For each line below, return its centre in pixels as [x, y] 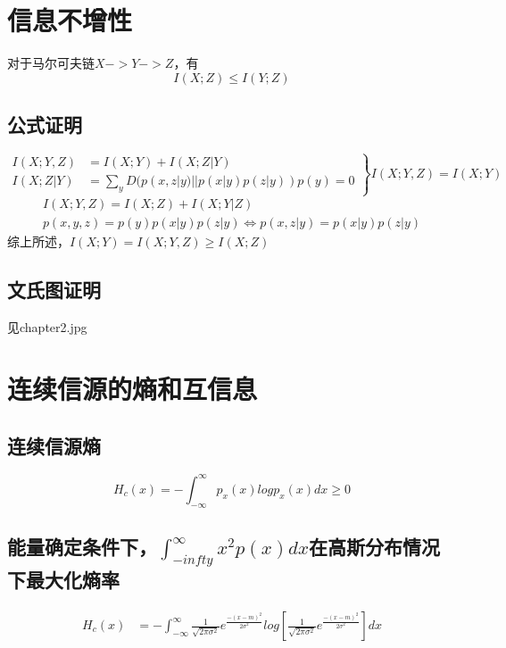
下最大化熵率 [63, 580]
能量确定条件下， [82, 547]
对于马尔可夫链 [51, 63]
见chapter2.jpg [47, 327]
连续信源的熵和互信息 [133, 388]
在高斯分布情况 [374, 547]
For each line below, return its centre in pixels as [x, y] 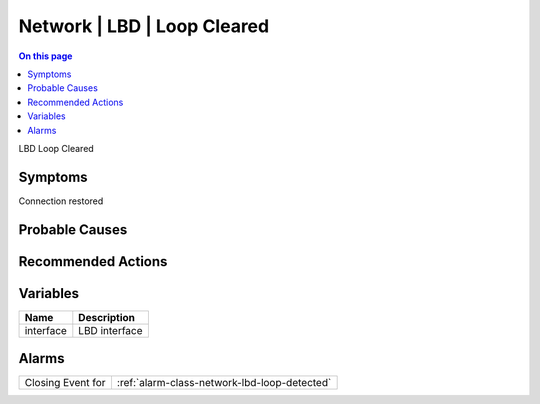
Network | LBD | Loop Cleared [144, 26]
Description [106, 317]
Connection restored [61, 201]
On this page [45, 56]
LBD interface [111, 330]
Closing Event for [65, 383]
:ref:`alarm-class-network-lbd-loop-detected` [224, 383]
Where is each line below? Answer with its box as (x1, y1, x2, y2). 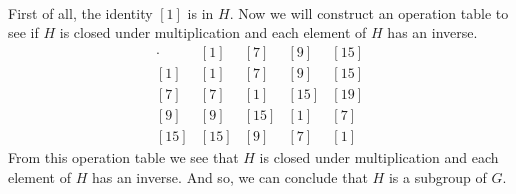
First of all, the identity (8, 2, 153, 23)
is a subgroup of (388, 166, 487, 187)
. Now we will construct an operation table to (229, 2, 509, 23)
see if (8, 22, 39, 43)
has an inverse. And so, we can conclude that (91, 166, 368, 187)
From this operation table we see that (8, 146, 239, 167)
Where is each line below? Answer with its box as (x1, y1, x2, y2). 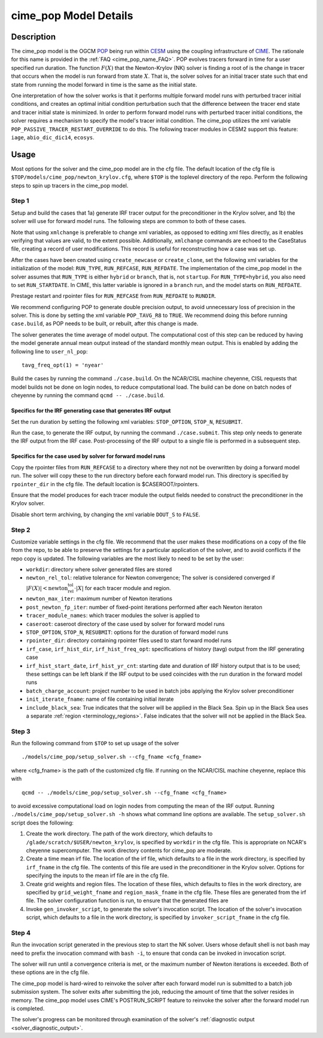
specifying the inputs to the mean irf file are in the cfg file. (26, 872, 169, 879)
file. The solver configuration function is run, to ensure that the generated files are (26, 897, 228, 904)
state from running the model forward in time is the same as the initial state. (11, 81, 197, 88)
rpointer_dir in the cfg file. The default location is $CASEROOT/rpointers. (11, 480, 200, 487)
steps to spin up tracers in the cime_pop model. (11, 182, 129, 189)
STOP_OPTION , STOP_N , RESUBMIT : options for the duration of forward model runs (26, 628, 228, 636)
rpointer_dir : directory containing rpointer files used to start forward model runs (26, 637, 232, 644)
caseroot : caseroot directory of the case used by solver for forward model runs (26, 620, 225, 627)
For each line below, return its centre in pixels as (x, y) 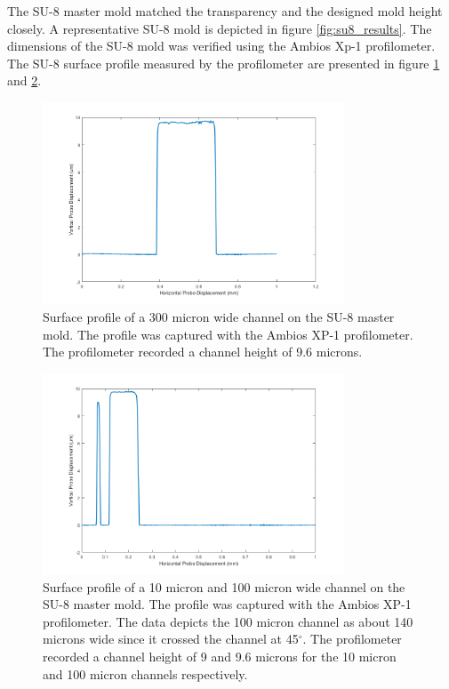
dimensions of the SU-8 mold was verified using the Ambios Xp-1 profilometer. (221, 46)
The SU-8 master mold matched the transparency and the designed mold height (225, 11)
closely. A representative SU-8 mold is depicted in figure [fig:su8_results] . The (220, 28)
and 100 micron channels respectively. (145, 673)
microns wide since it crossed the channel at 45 (171, 639)
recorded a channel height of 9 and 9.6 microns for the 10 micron (220, 657)
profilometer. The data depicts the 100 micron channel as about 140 (228, 621)
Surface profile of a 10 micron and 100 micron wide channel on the (224, 586)
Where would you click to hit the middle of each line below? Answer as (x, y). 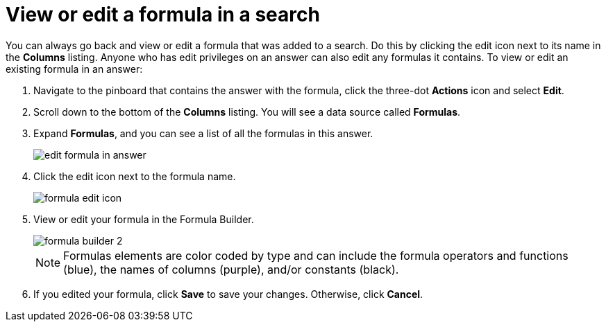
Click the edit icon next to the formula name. (135, 176)
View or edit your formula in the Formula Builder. (144, 219)
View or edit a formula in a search (163, 15)
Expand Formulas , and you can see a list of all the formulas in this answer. (203, 133)
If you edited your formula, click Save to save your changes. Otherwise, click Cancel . (228, 294)
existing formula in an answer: (74, 69)
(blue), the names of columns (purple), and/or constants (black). (231, 269)
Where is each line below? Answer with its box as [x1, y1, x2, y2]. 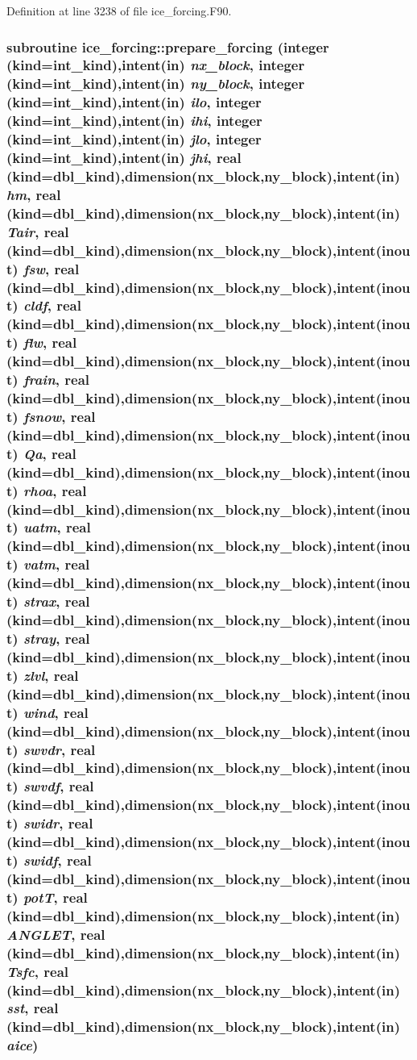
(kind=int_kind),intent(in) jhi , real [6, 148, 242, 168]
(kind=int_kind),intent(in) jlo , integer [6, 129, 262, 149]
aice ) [6, 1035, 39, 1055]
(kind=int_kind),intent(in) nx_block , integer [6, 55, 305, 75]
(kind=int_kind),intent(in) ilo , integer [6, 92, 262, 112]
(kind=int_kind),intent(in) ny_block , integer [6, 73, 305, 94]
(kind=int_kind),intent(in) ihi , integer [6, 111, 262, 131]
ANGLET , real [6, 924, 105, 944]
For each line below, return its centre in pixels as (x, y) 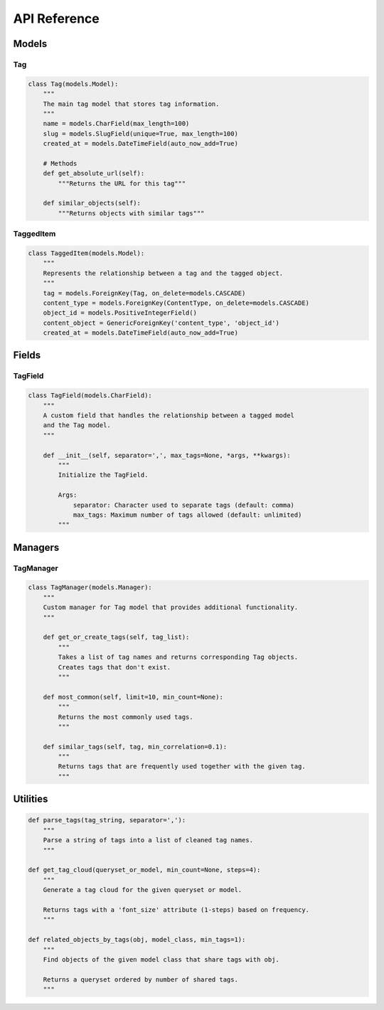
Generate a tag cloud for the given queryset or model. (143, 890)
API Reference (56, 18)
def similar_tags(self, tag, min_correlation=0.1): (135, 747)
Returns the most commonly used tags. (126, 717)
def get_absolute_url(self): (94, 173)
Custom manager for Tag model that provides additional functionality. (171, 607)
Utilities (31, 799)
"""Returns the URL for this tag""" (122, 183)
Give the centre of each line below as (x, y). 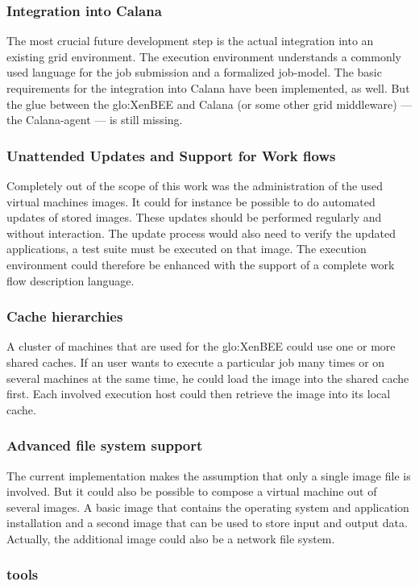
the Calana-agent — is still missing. (95, 120)
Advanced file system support (105, 445)
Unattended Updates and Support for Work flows (171, 155)
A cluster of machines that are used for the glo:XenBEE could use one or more (201, 346)
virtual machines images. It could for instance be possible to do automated (191, 201)
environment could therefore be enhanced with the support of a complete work (201, 264)
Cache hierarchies (65, 316)
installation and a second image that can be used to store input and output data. (207, 523)
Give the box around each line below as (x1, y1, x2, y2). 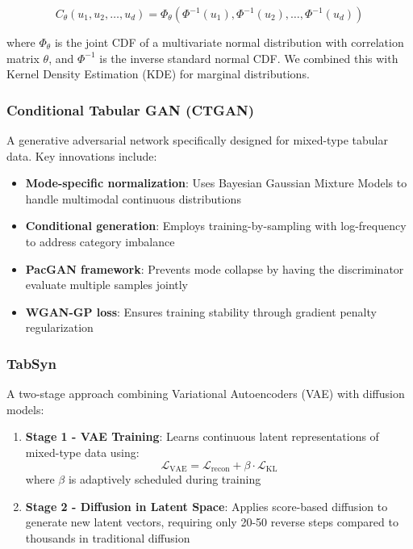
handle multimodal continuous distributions (25, 190, 241, 207)
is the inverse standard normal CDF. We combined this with (99, 49, 398, 66)
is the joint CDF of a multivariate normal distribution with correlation (54, 34, 404, 50)
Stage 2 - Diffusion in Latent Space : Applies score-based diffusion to (25, 497, 388, 514)
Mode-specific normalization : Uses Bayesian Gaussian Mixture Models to (25, 174, 407, 191)
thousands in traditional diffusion (25, 529, 190, 546)
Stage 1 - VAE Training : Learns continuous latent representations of (25, 428, 379, 445)
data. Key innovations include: (6, 147, 157, 164)
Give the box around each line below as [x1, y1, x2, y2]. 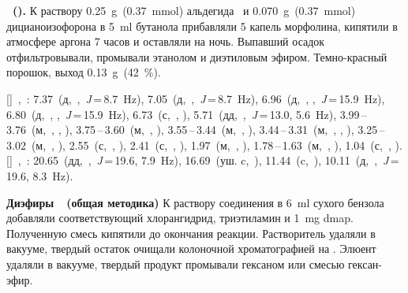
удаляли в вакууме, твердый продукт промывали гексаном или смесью [6, 255, 345, 272]
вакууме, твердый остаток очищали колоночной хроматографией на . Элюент [6, 240, 376, 257]
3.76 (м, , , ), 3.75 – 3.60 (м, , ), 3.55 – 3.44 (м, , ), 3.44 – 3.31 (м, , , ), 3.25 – [6, 121, 385, 138]
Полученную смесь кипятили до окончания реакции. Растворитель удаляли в [6, 224, 376, 241]
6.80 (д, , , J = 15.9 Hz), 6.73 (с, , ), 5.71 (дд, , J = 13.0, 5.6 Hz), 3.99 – [6, 106, 367, 122]
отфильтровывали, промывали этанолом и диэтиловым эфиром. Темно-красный [6, 48, 387, 65]
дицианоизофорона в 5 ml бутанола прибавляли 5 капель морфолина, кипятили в [6, 17, 398, 34]
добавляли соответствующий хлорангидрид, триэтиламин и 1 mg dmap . [6, 210, 354, 226]
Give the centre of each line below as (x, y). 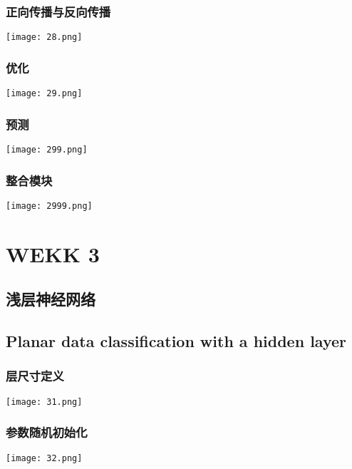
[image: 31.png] (44, 402)
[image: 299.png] (47, 149)
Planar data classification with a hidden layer (176, 341)
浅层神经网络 (51, 299)
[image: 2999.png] (49, 206)
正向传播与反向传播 (58, 11)
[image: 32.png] (44, 458)
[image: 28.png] (44, 37)
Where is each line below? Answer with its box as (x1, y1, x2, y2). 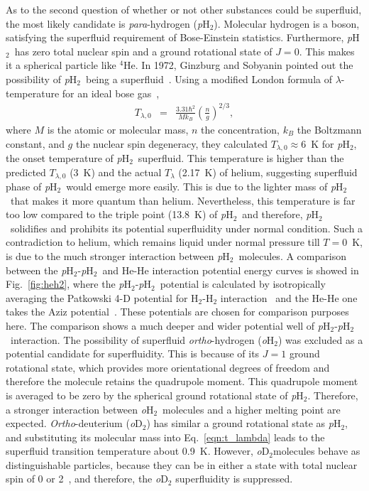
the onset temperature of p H (6, 150, 130, 165)
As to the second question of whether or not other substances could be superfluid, (6, 2, 362, 16)
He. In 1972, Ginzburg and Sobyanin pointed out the (123, 58, 353, 72)
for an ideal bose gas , (62, 85, 160, 100)
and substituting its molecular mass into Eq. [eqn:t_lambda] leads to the (6, 429, 325, 444)
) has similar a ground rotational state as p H (146, 416, 341, 431)
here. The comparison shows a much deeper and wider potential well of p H (6, 318, 331, 333)
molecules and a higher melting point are (163, 401, 341, 416)

Work task
Output the material above verbatim but exclude each picture.

Exercise output
For each line below, return its centre in pixels as [x, y] 
下最大化熵率 [63, 580]
能量确定条件下， [82, 547]
对于马尔可夫链 [51, 63]
见chapter2.jpg [47, 327]
连续信源的熵和互信息 [133, 388]
在高斯分布情况 [374, 547]
For each line below, return its centre in pixels as [x, y] 
Network | LBD | Loop Cleared [144, 26]
Description [106, 317]
Connection restored [61, 201]
On this page [45, 56]
LBD interface [111, 330]
Closing Event for [65, 383]
:ref:`alarm-class-network-lbd-loop-detected` [224, 383]
Where is each line below? Answer with its box as (x1, y1, x2, y2). 
First of all, the identity (8, 2, 153, 23)
is a subgroup of (388, 166, 487, 187)
. Now we will construct an operation table to (229, 2, 509, 23)
see if (8, 22, 39, 43)
has an inverse. And so, we can conclude that (91, 166, 368, 187)
From this operation table we see that (8, 146, 239, 167)
Where is each line below? Answer with its box as (x1, y1, x2, y2). 
specifying the inputs to the mean irf file are in the cfg file. (26, 872, 169, 879)
file. The solver configuration function is run, to ensure that the generated files are (26, 897, 228, 904)
state from running the model forward in time is the same as the initial state. (11, 81, 197, 88)
rpointer_dir in the cfg file. The default location is $CASEROOT/rpointers. (11, 480, 200, 487)
steps to spin up tracers in the cime_pop model. (11, 182, 129, 189)
STOP_OPTION , STOP_N , RESUBMIT : options for the duration of forward model runs (26, 628, 228, 636)
rpointer_dir : directory containing rpointer files used to start forward model runs (26, 637, 232, 644)
caseroot : caseroot directory of the case used by solver for forward model runs (26, 620, 225, 627)
For each line below, return its centre in pixels as (x, y) 
dimensions of the SU-8 mold was verified using the Ambios Xp-1 profilometer. (221, 46)
The SU-8 master mold matched the transparency and the designed mold height (225, 11)
closely. A representative SU-8 mold is depicted in figure [fig:su8_results] . The (220, 28)
and 100 micron channels respectively. (145, 673)
microns wide since it crossed the channel at 45 (171, 639)
recorded a channel height of 9 and 9.6 microns for the 10 micron (220, 657)
profilometer. The data depicts the 100 micron channel as about 140 (228, 621)
Surface profile of a 10 micron and 100 micron wide channel on the (224, 586)
Where would you click to hit the middle of each line below? Answer as (x, y). 
Click the edit icon next to the formula name. (135, 176)
View or edit your formula in the Formula Builder. (144, 219)
View or edit a formula in a search (163, 15)
Expand Formulas , and you can see a list of all the formulas in this answer. (203, 133)
If you edited your formula, click Save to save your changes. Otherwise, click Cancel . (228, 294)
existing formula in an answer: (74, 69)
(blue), the names of columns (purple), and/or constants (black). (231, 269)
Where is each line below? Answer with its box as [x1, y1, x2, y2]. 
(kind=int_kind),intent(in) jhi , real [6, 148, 242, 168]
(kind=int_kind),intent(in) jlo , integer [6, 129, 262, 149]
aice ) [6, 1035, 39, 1055]
(kind=int_kind),intent(in) nx_block , integer [6, 55, 305, 75]
(kind=int_kind),intent(in) ilo , integer [6, 92, 262, 112]
(kind=int_kind),intent(in) ny_block , integer [6, 73, 305, 94]
(kind=int_kind),intent(in) ihi , integer [6, 111, 262, 131]
ANGLET , real [6, 924, 105, 944]
For each line below, return its centre in pixels as (x, y) 
Generate a tag cloud for the given queryset or model. (143, 890)
API Reference (56, 18)
def similar_tags(self, tag, min_correlation=0.1): (135, 747)
Returns the most commonly used tags. (126, 717)
def get_absolute_url(self): (94, 173)
Custom manager for Tag model that provides additional functionality. (171, 607)
Utilities (31, 799)
"""Returns the URL for this tag""" (122, 183)
Give the centre of each line below as (x, y). 
the Calana-agent — is still missing. (95, 120)
Advanced file system support (105, 445)
Unattended Updates and Support for Work flows (171, 155)
A cluster of machines that are used for the glo:XenBEE could use one or more (201, 346)
virtual machines images. It could for instance be possible to do automated (191, 201)
environment could therefore be enhanced with the support of a complete work (201, 264)
Cache hierarchies (65, 316)
installation and a second image that can be used to store input and output data. (207, 523)
Give the box around each line below as (x1, y1, x2, y2). 
handle multimodal continuous distributions (25, 190, 241, 207)
is the inverse standard normal CDF. We combined this with (99, 49, 398, 66)
is the joint CDF of a multivariate normal distribution with correlation (54, 34, 404, 50)
Stage 2 - Diffusion in Latent Space : Applies score-based diffusion to (25, 497, 388, 514)
Mode-specific normalization : Uses Bayesian Gaussian Mixture Models to (25, 174, 407, 191)
thousands in traditional diffusion (25, 529, 190, 546)
Stage 1 - VAE Training : Learns continuous latent representations of (25, 428, 379, 445)
data. Key innovations include: (6, 147, 157, 164)
Give the box around each line below as [x1, y1, x2, y2]. 
удаляли в вакууме, твердый продукт промывали гексаном или смесью [6, 255, 345, 272]
вакууме, твердый остаток очищали колоночной хроматографией на . Элюент [6, 240, 376, 257]
3.76 (м, , , ), 3.75 – 3.60 (м, , ), 3.55 – 3.44 (м, , ), 3.44 – 3.31 (м, , , ), 3.25 – [6, 121, 385, 138]
Полученную смесь кипятили до окончания реакции. Растворитель удаляли в [6, 224, 376, 241]
6.80 (д, , , J = 15.9 Hz), 6.73 (с, , ), 5.71 (дд, , J = 13.0, 5.6 Hz), 3.99 – [6, 106, 367, 122]
отфильтровывали, промывали этанолом и диэтиловым эфиром. Темно-красный [6, 48, 387, 65]
дицианоизофорона в 5 ml бутанола прибавляли 5 капель морфолина, кипятили в [6, 17, 398, 34]
добавляли соответствующий хлорангидрид, триэтиламин и 1 mg dmap . [6, 210, 354, 226]
Give the centre of each line below as (x, y). 
[image: 31.png] (44, 402)
[image: 299.png] (47, 149)
Planar data classification with a hidden layer (176, 341)
浅层神经网络 (51, 299)
[image: 2999.png] (49, 206)
正向传播与反向传播 (58, 11)
[image: 32.png] (44, 458)
[image: 28.png] (44, 37)
Where is each line below? Answer with its box as (x1, y1, x2, y2). 
the onset temperature of p H (6, 150, 130, 165)
As to the second question of whether or not other substances could be superfluid, (6, 2, 362, 16)
He. In 1972, Ginzburg and Sobyanin pointed out the (123, 58, 353, 72)
for an ideal bose gas , (62, 85, 160, 100)
and substituting its molecular mass into Eq. [eqn:t_lambda] leads to the (6, 429, 325, 444)
) has similar a ground rotational state as p H (146, 416, 341, 431)
here. The comparison shows a much deeper and wider potential well of p H (6, 318, 331, 333)
molecules and a higher melting point are (163, 401, 341, 416)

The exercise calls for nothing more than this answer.